**What you are asked to do**
For the records below, print the lines from the line with "#include (32, 92)" through the line with "box as [x1, y1, x2, y2]." exactly as written; include both end lines and exclude the rest.

**The data**
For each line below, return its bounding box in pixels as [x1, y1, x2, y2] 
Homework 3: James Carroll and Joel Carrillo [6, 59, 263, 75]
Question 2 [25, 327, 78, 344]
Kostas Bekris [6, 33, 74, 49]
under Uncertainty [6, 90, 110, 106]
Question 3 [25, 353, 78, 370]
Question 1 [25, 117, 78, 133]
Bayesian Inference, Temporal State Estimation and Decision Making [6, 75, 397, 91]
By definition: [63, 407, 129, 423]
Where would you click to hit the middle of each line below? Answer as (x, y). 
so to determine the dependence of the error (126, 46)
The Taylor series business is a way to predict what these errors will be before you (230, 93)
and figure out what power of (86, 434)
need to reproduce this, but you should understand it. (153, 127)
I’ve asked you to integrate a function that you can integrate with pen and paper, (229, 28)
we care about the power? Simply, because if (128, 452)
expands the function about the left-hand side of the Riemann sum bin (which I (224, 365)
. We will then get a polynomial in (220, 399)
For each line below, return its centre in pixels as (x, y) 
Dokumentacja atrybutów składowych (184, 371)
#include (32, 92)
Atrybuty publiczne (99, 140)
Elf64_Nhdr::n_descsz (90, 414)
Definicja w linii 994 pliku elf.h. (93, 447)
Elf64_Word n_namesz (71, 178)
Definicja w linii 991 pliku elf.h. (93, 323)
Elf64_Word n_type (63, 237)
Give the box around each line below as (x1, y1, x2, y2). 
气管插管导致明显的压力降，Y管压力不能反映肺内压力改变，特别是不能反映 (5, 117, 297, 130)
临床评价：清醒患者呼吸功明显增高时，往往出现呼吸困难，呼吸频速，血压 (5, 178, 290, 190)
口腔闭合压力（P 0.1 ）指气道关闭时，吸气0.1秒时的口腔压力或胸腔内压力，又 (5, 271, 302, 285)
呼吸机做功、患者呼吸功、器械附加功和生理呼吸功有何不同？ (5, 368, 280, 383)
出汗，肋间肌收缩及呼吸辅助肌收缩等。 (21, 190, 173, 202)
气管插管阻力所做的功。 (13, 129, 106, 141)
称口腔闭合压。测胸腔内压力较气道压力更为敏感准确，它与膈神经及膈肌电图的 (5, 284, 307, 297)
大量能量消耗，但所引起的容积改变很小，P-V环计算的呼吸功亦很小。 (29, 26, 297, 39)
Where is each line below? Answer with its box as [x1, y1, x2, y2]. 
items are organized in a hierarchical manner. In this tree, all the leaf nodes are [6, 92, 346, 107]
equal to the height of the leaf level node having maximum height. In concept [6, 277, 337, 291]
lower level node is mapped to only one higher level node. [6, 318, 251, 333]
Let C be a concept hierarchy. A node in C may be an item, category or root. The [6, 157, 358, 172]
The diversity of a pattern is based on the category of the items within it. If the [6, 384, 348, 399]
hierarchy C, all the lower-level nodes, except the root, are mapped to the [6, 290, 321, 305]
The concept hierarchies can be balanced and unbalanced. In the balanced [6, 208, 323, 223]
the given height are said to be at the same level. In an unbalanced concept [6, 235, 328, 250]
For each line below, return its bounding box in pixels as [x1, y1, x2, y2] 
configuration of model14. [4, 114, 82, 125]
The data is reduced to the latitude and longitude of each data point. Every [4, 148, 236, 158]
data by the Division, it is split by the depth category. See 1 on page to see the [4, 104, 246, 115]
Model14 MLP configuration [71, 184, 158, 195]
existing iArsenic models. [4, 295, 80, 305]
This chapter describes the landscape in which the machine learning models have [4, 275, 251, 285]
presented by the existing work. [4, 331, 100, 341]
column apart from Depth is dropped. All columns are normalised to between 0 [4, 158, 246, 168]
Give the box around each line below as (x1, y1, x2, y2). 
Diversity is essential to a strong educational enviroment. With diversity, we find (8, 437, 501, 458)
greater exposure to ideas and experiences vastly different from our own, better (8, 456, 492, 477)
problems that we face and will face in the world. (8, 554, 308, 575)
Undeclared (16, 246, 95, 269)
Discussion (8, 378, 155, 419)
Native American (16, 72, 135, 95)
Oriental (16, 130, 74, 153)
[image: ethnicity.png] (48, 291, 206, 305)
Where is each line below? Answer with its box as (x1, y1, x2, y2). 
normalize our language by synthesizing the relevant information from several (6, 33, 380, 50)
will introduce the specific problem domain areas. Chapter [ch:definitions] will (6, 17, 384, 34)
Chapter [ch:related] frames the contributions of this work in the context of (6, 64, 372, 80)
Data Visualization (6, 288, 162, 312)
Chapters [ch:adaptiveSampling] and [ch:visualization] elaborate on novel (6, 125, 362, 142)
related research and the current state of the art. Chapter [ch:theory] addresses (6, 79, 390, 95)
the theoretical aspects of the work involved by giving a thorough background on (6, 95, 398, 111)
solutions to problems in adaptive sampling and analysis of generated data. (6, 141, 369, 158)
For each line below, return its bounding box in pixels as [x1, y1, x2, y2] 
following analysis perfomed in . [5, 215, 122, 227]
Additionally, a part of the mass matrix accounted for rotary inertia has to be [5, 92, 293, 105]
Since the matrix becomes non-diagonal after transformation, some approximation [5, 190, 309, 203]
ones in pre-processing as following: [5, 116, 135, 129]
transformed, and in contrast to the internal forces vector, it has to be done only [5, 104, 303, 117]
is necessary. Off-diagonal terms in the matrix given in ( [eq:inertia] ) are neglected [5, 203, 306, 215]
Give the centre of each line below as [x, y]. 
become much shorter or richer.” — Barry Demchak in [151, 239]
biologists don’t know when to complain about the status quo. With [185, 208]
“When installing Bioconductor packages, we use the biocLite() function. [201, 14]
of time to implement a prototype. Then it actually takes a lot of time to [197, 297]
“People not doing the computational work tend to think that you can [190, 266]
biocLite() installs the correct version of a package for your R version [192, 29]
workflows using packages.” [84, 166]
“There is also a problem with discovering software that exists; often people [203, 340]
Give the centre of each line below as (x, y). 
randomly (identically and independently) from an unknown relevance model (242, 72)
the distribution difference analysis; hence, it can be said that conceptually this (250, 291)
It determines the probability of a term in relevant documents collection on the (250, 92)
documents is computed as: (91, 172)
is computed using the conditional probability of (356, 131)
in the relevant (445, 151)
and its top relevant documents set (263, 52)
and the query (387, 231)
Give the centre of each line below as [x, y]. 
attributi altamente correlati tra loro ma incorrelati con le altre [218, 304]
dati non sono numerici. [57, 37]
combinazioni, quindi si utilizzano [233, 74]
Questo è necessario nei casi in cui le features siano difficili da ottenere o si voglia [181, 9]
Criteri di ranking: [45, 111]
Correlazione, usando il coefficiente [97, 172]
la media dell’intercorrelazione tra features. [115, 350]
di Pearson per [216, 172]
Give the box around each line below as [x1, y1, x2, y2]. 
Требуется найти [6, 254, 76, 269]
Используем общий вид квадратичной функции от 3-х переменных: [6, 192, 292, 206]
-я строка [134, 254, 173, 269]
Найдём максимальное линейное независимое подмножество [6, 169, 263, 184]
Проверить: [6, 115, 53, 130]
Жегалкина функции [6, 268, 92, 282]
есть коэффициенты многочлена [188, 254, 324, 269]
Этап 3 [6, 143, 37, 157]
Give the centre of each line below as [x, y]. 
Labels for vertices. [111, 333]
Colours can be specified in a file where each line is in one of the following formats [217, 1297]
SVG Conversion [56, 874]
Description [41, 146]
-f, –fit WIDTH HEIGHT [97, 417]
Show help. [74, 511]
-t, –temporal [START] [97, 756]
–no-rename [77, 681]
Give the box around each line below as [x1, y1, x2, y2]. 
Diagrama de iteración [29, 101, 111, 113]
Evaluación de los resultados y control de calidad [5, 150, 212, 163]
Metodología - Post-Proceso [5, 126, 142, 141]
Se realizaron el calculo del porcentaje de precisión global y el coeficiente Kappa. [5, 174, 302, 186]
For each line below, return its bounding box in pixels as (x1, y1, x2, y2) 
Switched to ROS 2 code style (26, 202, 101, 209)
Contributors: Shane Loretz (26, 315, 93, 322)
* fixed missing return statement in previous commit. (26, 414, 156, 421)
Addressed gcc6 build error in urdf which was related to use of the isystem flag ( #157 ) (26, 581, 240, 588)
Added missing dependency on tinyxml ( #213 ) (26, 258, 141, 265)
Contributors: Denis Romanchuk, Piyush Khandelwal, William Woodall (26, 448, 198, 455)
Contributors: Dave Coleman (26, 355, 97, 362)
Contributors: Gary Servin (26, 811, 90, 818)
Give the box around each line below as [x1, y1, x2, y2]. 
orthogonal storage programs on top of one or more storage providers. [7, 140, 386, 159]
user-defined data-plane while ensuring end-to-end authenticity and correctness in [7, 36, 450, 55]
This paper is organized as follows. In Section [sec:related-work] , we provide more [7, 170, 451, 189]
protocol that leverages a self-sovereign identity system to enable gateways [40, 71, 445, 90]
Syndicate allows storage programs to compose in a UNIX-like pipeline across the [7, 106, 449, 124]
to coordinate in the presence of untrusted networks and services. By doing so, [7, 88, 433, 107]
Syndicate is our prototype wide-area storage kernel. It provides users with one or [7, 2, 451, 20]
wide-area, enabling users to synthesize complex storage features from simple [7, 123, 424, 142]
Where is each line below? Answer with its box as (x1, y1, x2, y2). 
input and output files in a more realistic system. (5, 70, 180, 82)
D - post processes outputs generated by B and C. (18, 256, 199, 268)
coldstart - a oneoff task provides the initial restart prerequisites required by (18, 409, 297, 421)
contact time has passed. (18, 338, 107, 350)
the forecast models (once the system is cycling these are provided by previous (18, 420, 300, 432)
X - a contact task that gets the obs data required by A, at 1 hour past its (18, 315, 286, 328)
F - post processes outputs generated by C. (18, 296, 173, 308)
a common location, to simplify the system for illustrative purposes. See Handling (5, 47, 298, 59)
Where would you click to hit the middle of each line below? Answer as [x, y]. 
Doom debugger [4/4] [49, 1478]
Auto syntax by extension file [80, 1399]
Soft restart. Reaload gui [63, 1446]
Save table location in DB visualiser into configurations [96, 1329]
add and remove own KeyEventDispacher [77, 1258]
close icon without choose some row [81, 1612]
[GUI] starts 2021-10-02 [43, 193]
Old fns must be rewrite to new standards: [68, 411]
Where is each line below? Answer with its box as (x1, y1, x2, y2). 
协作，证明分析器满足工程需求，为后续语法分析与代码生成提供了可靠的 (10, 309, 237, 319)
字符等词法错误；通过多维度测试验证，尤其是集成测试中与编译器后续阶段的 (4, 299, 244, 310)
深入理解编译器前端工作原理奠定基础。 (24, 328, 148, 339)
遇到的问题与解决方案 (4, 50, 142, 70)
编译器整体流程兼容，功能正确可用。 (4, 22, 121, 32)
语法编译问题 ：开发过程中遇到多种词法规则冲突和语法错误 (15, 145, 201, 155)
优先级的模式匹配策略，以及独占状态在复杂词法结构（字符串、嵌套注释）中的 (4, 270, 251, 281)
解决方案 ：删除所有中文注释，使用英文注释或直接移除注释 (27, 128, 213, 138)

**Result of this exercise**
#include (32, 92)
Atrybuty publiczne (99, 140)
Elf64_Nhdr::n_descsz (90, 414)
Definicja w linii 994 pliku elf.h. (93, 447)
Elf64_Word n_namesz (71, 178)
Definicja w linii 991 pliku elf.h. (93, 323)
Elf64_Word n_type (63, 237)
Give the box around each line below as (x1, y1, x2, y2). 
气管插管导致明显的压力降，Y管压力不能反映肺内压力改变，特别是不能反映 (5, 117, 297, 130)
临床评价：清醒患者呼吸功明显增高时，往往出现呼吸困难，呼吸频速，血压 (5, 178, 290, 190)
口腔闭合压力（P 0.1 ）指气道关闭时，吸气0.1秒时的口腔压力或胸腔内压力，又 (5, 271, 302, 285)
呼吸机做功、患者呼吸功、器械附加功和生理呼吸功有何不同？ (5, 368, 280, 383)
出汗，肋间肌收缩及呼吸辅助肌收缩等。 (21, 190, 173, 202)
气管插管阻力所做的功。 (13, 129, 106, 141)
称口腔闭合压。测胸腔内压力较气道压力更为敏感准确，它与膈神经及膈肌电图的 (5, 284, 307, 297)
大量能量消耗，但所引起的容积改变很小，P-V环计算的呼吸功亦很小。 (29, 26, 297, 39)
Where is each line below? Answer with its box as [x1, y1, x2, y2]. 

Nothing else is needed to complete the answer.